[A] Overcoming Car Fear
#1
CAR FEAR

Anxiety is common among dogs for a wide variety of reasons, sometimes situational and sometimes based on personality. Anxiety comes about through different fears or phobias, and is expressed through various behaviors including constant barking, excessive licking or grooming, destroying everything from clothes to walls and door frames, eliminating indoors even when housebroken, or even reacting snappish or aggressively toward people or other animals.
Many anxieties and phobias can be helped through training and conditioning. For instance, separation anxiety (the fear of being left alone) is extremely common among dogs and can often be dramatically improved or even eliminated by gradual conditioning to being alone with positive reinforcement. 
Unless you have ever had a dog like this then you couldn’t imagine the stress it causes, I have had two brought in from Hungary ,  don’t know why they were so frightened of many things especially travelling inside a car but they were and we had to combat it for safety reasons if nothing else. The good news is that by training your dog one step at a time and creating positive associations to replace his fearful ones, you can overcome his fear of cars.
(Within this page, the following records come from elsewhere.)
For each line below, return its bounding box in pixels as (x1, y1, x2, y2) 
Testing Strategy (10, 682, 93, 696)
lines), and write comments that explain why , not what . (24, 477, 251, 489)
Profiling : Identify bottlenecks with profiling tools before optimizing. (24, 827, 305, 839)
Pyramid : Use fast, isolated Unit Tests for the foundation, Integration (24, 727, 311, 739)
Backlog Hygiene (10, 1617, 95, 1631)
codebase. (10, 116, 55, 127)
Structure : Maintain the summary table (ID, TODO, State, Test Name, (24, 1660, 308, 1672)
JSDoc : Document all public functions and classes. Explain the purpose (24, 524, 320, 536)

I will always ask owners how much this stresses THEM not their pet, as the pet reads their anxiety and this adds to any fear irrational or not that Fid has. So I always advise

STAY CALM

FEEL HAPPY

DO NOT GET AGITATED

Secondly I will ask Do you recognise the signs of fear in Fido?
This is IMPORTANT as you need to know if Fido is just feeling a little anxious or is he /she feeling I HATE THIS I HATE THIS I DO NOT WANNA DO THIS ?

Common signs of fear are trembling, panting, whining, drooling, cowering, and tucking his tail.
Signs that your dog is relaxed include relaxed posture, normal breathing, tails and ears held normally (not tucked or lowered), wagging, and eating at a normal pace.
To Train any dog successfully you need to separate the fear from anxiety ,taking the same methods we just need to approach them slower.
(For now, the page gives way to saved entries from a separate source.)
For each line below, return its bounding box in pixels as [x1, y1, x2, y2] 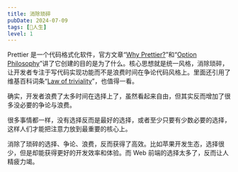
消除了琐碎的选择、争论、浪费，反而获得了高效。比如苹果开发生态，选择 [7, 139, 218, 149]
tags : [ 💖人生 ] [7, 23, 47, 30]
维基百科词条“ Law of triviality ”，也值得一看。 [7, 77, 139, 86]
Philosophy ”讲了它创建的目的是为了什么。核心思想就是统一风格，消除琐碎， [7, 59, 229, 68]
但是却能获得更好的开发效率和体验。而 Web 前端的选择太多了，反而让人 [19, 149, 229, 157]
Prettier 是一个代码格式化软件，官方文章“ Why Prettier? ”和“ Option [7, 50, 197, 59]
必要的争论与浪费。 [19, 101, 76, 110]
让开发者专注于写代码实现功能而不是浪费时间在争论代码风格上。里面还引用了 [7, 68, 231, 76]
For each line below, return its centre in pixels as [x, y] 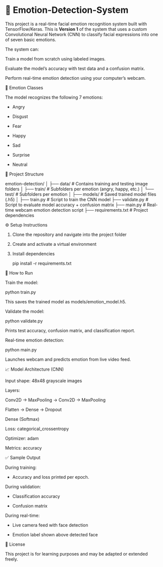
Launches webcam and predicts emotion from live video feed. [68, 359]
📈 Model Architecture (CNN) [35, 369]
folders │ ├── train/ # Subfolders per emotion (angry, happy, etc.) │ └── [80, 189]
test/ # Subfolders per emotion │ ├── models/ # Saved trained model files [81, 194]
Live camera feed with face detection [50, 525]
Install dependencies [34, 254]
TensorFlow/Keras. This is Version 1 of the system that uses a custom [76, 29]
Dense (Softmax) [22, 419]
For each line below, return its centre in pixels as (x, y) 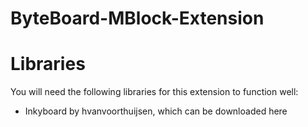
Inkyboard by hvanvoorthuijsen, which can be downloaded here (156, 111)
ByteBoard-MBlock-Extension (137, 18)
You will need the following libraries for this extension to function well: (154, 92)
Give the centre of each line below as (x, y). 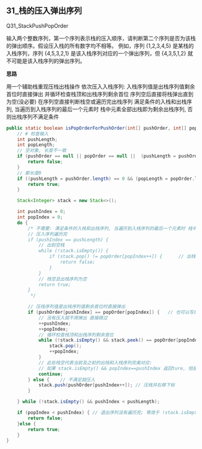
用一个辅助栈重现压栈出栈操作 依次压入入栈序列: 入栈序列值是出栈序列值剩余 (101, 86)
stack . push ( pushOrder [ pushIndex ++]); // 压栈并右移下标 (107, 385)
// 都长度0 (29, 173)
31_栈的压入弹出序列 (44, 11)
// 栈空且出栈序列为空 (63, 279)
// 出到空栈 (51, 245)
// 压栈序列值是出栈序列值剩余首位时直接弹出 (77, 307)
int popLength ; (36, 145)
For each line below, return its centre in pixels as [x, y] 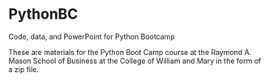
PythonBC [43, 14]
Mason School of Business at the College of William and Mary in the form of [135, 61]
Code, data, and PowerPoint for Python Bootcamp [92, 36]
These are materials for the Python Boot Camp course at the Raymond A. [130, 52]
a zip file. [23, 69]
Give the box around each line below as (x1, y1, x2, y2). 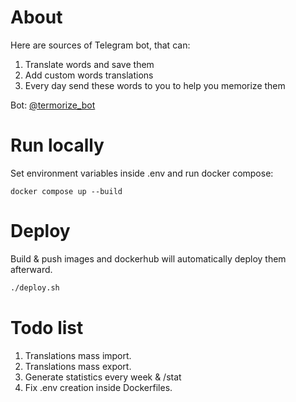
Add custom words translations (24, 69, 154, 81)
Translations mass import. (24, 349, 132, 361)
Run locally (10, 134, 105, 157)
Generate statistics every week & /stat (24, 371, 182, 383)
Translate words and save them (24, 58, 155, 70)
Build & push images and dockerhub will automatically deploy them (10, 252, 287, 265)
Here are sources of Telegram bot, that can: (10, 39, 191, 51)
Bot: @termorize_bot (10, 99, 96, 111)

If your dog gets anxious on a lead listening to road noises then this is the fault of the breeder, this day and age they can buy a simple CD that contains most noises a dog will need in its first 3 years, or they can get their lazy backsides outside and do it the real way like we do, I fact we do both just to ensure Fido hears almost everything they need to. Best way to combat this is to sit with fido in your front lounge and open windows , always petting the doggy when a loud noise comes past and they DOT bark but they ignore happily. REMEMBER OF COURSE THAT WE DON’T WANT TO CREATE FIDO TO BARK AT TRAFFIC !!!
Once this has been done then take Fido out in a pram or a sing and talk them through the noises of traffic, hear a car say CAR, hear a bike say BIKE, list is pretty much endless. We taught Andrea Akkad and Lesa Miles this and advised them on every part of owning dogs correctly as they had never owned dog now we believe they are being congratulated on the advice they impart to others, excellent, we know that our advice works and are happy them two are using it for better ownership.
Once that has been combatted then out on a lead post vaccines of course is how to continue that training.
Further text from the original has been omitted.